The tray of drippings is filled with fresh herbs, lemon halves, and heads of garlic to infuse the juices with aromatics before it's basted back onto the meat.

That little tray of rendered fat is something Greg and Gabi call "black gold." "You'll never get a steak anywhere else that tastes like Ox," says Greg, "because on our grill, we've got the steaks, yes, but also the chorizo, and the morcilla (blood sausage), and any other meats we're grilling, and all those juices mingle together with the aromatics. It's our own unique umami bomb." They'll even take the fats and juices from the end of the night, strain out the aromatics, and reuse it to start the next day's batch, building the depth of flavor onto itself in perpetuity.

But what about the rest of us? Those of us for whom the closest we can get to a parrilla on a daily basis is a well-seasoned grill pan on the stove? "You can definitely make a version of black gold at home with any kind of fat, even olive oil or butter," says Gabi, but she's got a hack for sneaking that smoky flavor into it too: "Bacon. Render some bacon fat and infuse it with some aromatics before you start. You can sear indoors on a grill pan in the middle of winter, and as long as you sop a little of that on your steak, it'll taste like it came off a wood fire grill." And for the supremely dedicated, Grillworks sells a smaller (but still quite large) home version of their parilla-style grill complete with wheel-adjusted suspended grates to fully customize your cooking. So there is hope for us after all.

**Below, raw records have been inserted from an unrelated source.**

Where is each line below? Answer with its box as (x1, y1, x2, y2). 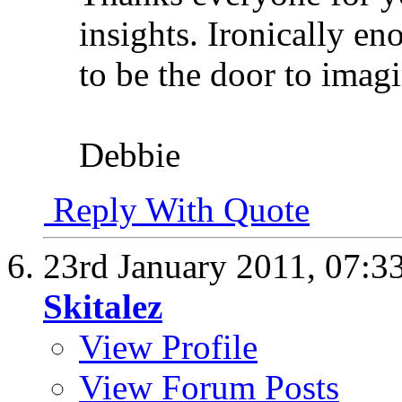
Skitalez (43, 287, 162, 327)
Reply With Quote (44, 190, 310, 230)
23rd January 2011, (43, 247, 325, 286)
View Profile (79, 328, 258, 367)
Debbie (79, 135, 180, 175)
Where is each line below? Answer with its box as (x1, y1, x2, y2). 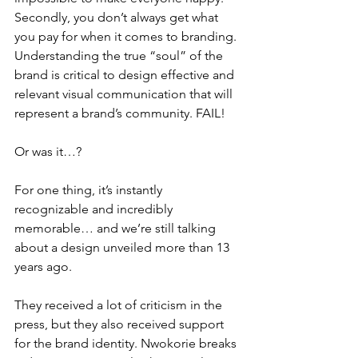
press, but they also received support (14, 316, 227, 332)
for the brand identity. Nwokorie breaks (14, 336, 240, 351)
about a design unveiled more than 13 (14, 240, 233, 255)
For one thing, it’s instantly (14, 182, 165, 197)
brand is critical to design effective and (14, 67, 237, 82)
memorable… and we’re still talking (14, 221, 219, 236)
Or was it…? (14, 144, 82, 159)
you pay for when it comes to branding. (14, 29, 240, 44)
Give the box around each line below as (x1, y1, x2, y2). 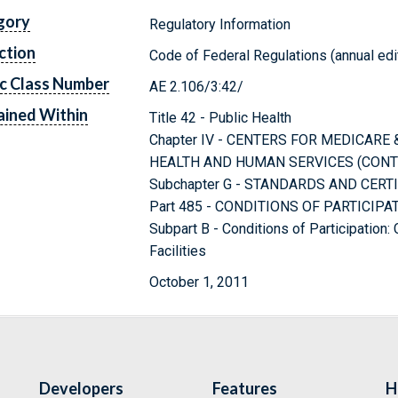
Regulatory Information (149, 15, 291, 33)
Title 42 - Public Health (149, 108, 292, 126)
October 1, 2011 (149, 273, 250, 291)
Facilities (149, 242, 207, 259)
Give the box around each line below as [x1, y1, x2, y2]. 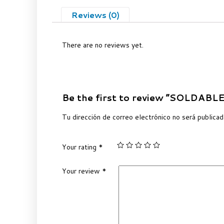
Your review [62, 165, 102, 176]
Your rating [62, 142, 99, 152]
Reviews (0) [71, 8, 119, 20]
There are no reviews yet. [62, 40, 144, 50]
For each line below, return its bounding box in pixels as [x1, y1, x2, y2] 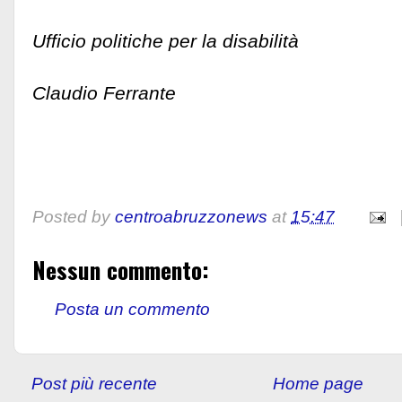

See more scenes from our supper below.

SAVEUR test kitchen director Stacy Adimando co-wrote Around the Fire with Ox chefs Greg Denton and Gabrielle Quiñónez Denton.
"The Oxblood" is one of Ox's signature cocktails, featuring bourbon and blood-red beet juice with a sprig of tarragon as garnish.
The meal kicks off with appetizers from Greg and Gabi's other restaurant, Superbite, like this beef tongue with sweetbread croutons.
From left, All'Onda chef Chris Jaeckle, Speedy Romeo chef Justin Bazdarich, SAVEUR Editor-in-Chief Adam Sachs, and Chopped's Ted Allen enjoy a drink before dinner.
Dungeness crab tacos are passed around the table, with a "tortilla" made from thinly sliced celery root, gently charred on the woodfire grill.
Aldea chef George Mendes and his guest chat with their friend, Ox chef Greg Denton.
Chopped's Ted Allen and Knife Fight's Ilan Hall pose for a selfie during dinner prep.
Here, Gabi and Greg combine duck liver mousse with soft scrambled eggs and American sturgeon caviar for an impeccable small bite.
Lucky Peach editor-in-chief Peter Meehan, his wife Hannah Clark, and writer David Tanis enjoy a glass of wine with their friends in SAVEUR editor-in-chief Adam Sachs' home kitchen.
Charred red cabbage leaves are tossed with vibrant persimmons and a silky chestnut cream for part of the family-style main course.
From left: Grillworks owner Ben Eisendrath, Knife Fight's Ilan Hall, Ox chefs Greg Denton and Gabrielle Quiñónez Denton, Aldea chef George Mendes, and Gramercy Tavern chef Mike Anthony have a laugh by the woodfire grill.
The first course had us dreaming of smoky marrow bones all night; a rich clam chowder studded with whole clams and jalepeños, topped off with a giant smoked beef bone.
Gramercy Tavern chef Mike Anthony, photographer Evan Sung (who photographed "Around the Fire"), and his wife Jeanna.
The family-style meal commences, and everyone does their best to snag a corner of the countertop to start chowing down, featuring plates from Williams Sonoma.
A Napa Valley cabernet sauvignon from Banshee wines rounds out the grilled feast.
At the end of the meal, tres leches cakes topped with dulce de leche, grilles apples, and a green apple meringue hits the table. The forks are flying.